I don’t have the ability to remember past interactions, but I'm here to help you with any questions or topics you want to discuss! How can I assist you today?


**What happened?**
- The app persists message history **per `thread_id`** using LangGraph checkpoints.
- Re-invocations on the same thread include prior messages in `MessagesState` automatically.

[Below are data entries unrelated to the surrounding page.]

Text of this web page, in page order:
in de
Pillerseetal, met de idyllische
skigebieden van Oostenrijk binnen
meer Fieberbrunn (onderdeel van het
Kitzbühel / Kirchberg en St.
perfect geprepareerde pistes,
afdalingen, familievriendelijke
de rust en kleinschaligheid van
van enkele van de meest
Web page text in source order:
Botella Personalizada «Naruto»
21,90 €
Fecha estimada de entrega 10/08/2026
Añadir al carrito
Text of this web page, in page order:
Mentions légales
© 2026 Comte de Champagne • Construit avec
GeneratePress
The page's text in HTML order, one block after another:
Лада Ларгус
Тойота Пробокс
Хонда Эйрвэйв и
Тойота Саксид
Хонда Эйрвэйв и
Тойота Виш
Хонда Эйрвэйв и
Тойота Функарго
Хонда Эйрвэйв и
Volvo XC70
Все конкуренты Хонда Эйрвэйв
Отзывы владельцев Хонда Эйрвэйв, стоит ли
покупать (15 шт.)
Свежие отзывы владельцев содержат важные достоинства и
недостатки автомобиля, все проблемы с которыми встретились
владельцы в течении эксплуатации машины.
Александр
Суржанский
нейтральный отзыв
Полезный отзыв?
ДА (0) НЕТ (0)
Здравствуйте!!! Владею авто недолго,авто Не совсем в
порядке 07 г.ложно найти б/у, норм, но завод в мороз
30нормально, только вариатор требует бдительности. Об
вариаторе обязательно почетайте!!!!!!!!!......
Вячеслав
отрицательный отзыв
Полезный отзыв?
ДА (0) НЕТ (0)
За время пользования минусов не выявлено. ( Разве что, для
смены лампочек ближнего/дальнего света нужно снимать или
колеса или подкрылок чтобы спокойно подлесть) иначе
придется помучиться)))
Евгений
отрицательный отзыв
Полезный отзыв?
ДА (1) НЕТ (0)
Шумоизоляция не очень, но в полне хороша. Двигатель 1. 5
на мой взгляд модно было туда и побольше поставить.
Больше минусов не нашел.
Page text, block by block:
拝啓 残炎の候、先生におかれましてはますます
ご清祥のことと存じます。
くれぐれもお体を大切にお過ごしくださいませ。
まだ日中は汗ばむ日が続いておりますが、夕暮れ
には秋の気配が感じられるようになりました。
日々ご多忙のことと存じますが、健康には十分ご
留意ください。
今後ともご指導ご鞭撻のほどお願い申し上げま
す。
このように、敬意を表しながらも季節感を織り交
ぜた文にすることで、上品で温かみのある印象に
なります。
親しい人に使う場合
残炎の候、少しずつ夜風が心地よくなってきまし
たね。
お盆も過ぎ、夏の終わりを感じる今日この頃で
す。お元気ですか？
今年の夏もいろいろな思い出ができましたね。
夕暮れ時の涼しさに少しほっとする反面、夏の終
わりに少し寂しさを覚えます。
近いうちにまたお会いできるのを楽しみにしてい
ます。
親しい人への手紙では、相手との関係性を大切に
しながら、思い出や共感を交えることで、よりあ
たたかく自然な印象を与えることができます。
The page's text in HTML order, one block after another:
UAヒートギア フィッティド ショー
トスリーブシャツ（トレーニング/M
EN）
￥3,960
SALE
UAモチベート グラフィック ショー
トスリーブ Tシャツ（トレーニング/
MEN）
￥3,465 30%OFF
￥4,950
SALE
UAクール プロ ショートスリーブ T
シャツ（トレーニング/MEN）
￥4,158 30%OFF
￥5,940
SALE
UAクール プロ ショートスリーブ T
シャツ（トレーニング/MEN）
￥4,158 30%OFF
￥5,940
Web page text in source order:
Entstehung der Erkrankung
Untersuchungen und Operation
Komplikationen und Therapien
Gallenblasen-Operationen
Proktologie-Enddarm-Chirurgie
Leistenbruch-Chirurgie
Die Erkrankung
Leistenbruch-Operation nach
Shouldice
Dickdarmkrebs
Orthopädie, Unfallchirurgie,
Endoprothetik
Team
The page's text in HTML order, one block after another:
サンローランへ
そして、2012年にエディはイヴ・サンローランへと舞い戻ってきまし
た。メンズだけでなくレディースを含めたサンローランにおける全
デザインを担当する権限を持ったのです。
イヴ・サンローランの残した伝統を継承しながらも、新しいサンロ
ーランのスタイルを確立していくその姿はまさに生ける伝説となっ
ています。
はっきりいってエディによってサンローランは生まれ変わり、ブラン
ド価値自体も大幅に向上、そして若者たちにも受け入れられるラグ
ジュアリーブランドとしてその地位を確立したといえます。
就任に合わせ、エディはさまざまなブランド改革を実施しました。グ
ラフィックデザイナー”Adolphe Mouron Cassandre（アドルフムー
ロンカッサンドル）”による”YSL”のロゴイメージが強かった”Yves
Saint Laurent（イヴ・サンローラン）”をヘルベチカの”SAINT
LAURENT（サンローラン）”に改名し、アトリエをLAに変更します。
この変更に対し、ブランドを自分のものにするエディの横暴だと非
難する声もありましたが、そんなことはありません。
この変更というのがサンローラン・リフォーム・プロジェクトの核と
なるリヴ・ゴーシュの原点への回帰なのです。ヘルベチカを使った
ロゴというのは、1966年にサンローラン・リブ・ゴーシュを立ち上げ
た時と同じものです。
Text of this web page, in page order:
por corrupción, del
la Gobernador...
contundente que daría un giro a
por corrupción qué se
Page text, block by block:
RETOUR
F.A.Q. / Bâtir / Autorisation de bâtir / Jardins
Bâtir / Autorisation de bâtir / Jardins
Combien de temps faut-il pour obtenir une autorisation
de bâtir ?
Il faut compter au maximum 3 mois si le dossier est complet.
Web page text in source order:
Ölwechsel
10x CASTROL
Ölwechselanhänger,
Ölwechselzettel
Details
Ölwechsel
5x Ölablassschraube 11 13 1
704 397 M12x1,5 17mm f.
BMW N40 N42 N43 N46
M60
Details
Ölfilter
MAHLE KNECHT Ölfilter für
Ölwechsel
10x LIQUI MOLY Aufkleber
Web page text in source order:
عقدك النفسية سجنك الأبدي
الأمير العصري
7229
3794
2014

## 2) Persistent memory with `SqliteSaver`

To persist across kernel restarts, use **SQLite**. Install the separate package:

```bash
pip install -U langgraph-checkpoint-sqlite
```

Then compile the same graph with `SqliteSaver`. (You can also use Postgres via `langgraph-checkpoint-postgres`.)

In [3]:
# If not installed, run: pip install -U langgraph-checkpoint-sqlite
from langgraph.checkpoint.sqlite import SqliteSaver

sqlite_memory = SqliteSaver.from_conn_string("chat_memory.db")  # persisted on disk
app_sqlite = workflow.compile(checkpointer=sqlite_memory)

cfg_sql = {"configurable": {"thread_id": "customer-42"}}
out = app_sqlite.invoke({"messages": [HumanMessage("Hi, I'm Jamie. Please remember it.")]}, cfg_sql)
print(out["messages"][-1].content)

# On a later run (even after restarting the kernel), the thread history is loaded from SQLite:
out = app_sqlite.invoke({"messages": [HumanMessage("What is my name?")]}, cfg_sql)
print(out["messages"][-1].content)

AttributeError: '_GeneratorContextManager' object has no attribute 'get_next_version'

> **Tip:** You can inspect or mutate state:
```python
state_view = app_sqlite.get_state(cfg_sql).values
for m in state_view["messages"]:
    m.pretty_print()
```
You can also **truncate/trim** messages if the history grows too large (custom policy). See the message-history guide for examples.

## 3) Multi-input state (prompt params + messages)

When your runnable accepts multiple inputs (e.g., a `language` parameter plus `messages`), define a **TypedDict** state and mark the messages channel with `add_messages` so new messages **append**, while scalar fields **overwrite**.

In [None]:
from typing import Sequence
from typing_extensions import Annotated, TypedDict
from langchain_core.messages import BaseMessage
from langchain_core.prompts import ChatPromptTemplate, MessagesPlaceholder
from langgraph.graph.message import add_messages

class ChatState(TypedDict):
    messages: Annotated[Sequence[BaseMessage], add_messages]
    language: str

prompt = ChatPromptTemplate.from_messages([
    ("system", "Answer in {language}. Be concise."),
    MessagesPlaceholder("messages"),
])
runnable = prompt | llm

wf2 = StateGraph(state_schema=ChatState)
def call_model_dict(state: ChatState):
    # Pass the whole dict (messages + language) to the runnable
    ai_msg = runnable.invoke(state)
    return {"messages": [ai_msg]}  # append the new AI message

wf2.add_node("model", call_model_dict)
wf2.add_edge(START, "model")

app2 = wf2.compile(checkpointer=MemorySaver())
cfg = {"configurable": {"thread_id": "lang-es-1"}}
out = app2.invoke({"messages": [HumanMessage("Hi, I'm Bob.")], "language": "Spanish"}, cfg)
print(out["messages"][-1].content)  # Expect Spanish reply

## Best practices
- Use **`thread_id`** to isolate conversations by user/session.
- **Short-term (MemorySaver)** for demos/tests; **SQLite/Postgres** for apps that must survive restarts.
- Limit history (e.g., last *k* messages) or **summarize** when token budgets are tight.
- Store useful metadata in your DB if you’ll analyze or filter threads later.
- For agents/tools/multi-step workflows, LangGraph checkpointing also enables **human-in-the-loop**, **time-travel/replay**, and **fault recovery**.